__EXERCISE DIRECTIONS__:
Output the records exactly. Include every line.

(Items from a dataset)

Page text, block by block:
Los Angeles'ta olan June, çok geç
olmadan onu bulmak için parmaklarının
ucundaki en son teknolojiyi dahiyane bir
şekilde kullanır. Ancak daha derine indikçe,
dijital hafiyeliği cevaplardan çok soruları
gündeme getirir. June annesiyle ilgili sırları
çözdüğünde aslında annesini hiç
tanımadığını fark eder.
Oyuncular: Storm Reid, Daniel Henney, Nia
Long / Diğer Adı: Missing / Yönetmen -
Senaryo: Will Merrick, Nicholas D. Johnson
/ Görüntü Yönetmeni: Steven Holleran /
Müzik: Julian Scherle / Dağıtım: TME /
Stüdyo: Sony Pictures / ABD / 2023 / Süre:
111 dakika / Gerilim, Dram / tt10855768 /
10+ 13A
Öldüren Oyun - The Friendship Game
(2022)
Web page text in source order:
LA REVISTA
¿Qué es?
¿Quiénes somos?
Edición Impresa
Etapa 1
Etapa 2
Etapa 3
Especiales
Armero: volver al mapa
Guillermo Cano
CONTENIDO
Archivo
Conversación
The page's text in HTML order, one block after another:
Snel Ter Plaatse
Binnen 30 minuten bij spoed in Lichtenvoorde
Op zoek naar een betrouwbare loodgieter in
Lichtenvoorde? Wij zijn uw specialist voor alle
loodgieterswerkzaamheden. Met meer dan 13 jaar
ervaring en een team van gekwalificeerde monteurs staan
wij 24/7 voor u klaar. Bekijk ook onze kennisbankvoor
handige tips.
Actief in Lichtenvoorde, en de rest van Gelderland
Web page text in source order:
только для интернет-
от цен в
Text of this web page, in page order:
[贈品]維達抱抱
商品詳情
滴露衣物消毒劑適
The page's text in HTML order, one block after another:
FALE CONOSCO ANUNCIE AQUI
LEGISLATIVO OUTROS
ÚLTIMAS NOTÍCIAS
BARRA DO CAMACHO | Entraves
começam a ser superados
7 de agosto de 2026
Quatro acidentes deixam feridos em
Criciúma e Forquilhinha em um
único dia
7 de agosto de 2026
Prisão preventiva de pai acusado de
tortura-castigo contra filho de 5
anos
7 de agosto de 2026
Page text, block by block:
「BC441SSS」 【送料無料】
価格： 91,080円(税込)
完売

__WORKED SOLUTION__:
Page text, block by block:
Los Angeles'ta olan June, çok geç
olmadan onu bulmak için parmaklarının
ucundaki en son teknolojiyi dahiyane bir
şekilde kullanır. Ancak daha derine indikçe,
dijital hafiyeliği cevaplardan çok soruları
gündeme getirir. June annesiyle ilgili sırları
çözdüğünde aslında annesini hiç
tanımadığını fark eder.
Oyuncular: Storm Reid, Daniel Henney, Nia
Long / Diğer Adı: Missing / Yönetmen -
Senaryo: Will Merrick, Nicholas D. Johnson
/ Görüntü Yönetmeni: Steven Holleran /
Müzik: Julian Scherle / Dağıtım: TME /
Stüdyo: Sony Pictures / ABD / 2023 / Süre:
111 dakika / Gerilim, Dram / tt10855768 /
10+ 13A
Öldüren Oyun - The Friendship Game
(2022)
Web page text in source order:
LA REVISTA
¿Qué es?
¿Quiénes somos?
Edición Impresa
Etapa 1
Etapa 2
Etapa 3
Especiales
Armero: volver al mapa
Guillermo Cano
CONTENIDO
Archivo
Conversación
The page's text in HTML order, one block after another:
Snel Ter Plaatse
Binnen 30 minuten bij spoed in Lichtenvoorde
Op zoek naar een betrouwbare loodgieter in
Lichtenvoorde? Wij zijn uw specialist voor alle
loodgieterswerkzaamheden. Met meer dan 13 jaar
ervaring en een team van gekwalificeerde monteurs staan
wij 24/7 voor u klaar. Bekijk ook onze kennisbankvoor
handige tips.
Actief in Lichtenvoorde, en de rest van Gelderland
Web page text in source order:
только для интернет-
от цен в
Text of this web page, in page order:
[贈品]維達抱抱
商品詳情
滴露衣物消毒劑適
The page's text in HTML order, one block after another:
FALE CONOSCO ANUNCIE AQUI
LEGISLATIVO OUTROS
ÚLTIMAS NOTÍCIAS
BARRA DO CAMACHO | Entraves
começam a ser superados
7 de agosto de 2026
Quatro acidentes deixam feridos em
Criciúma e Forquilhinha em um
único dia
7 de agosto de 2026
Prisão preventiva de pai acusado de
tortura-castigo contra filho de 5
anos
7 de agosto de 2026
Page text, block by block:
「BC441SSS」 【送料無料】
価格： 91,080円(税込)
完売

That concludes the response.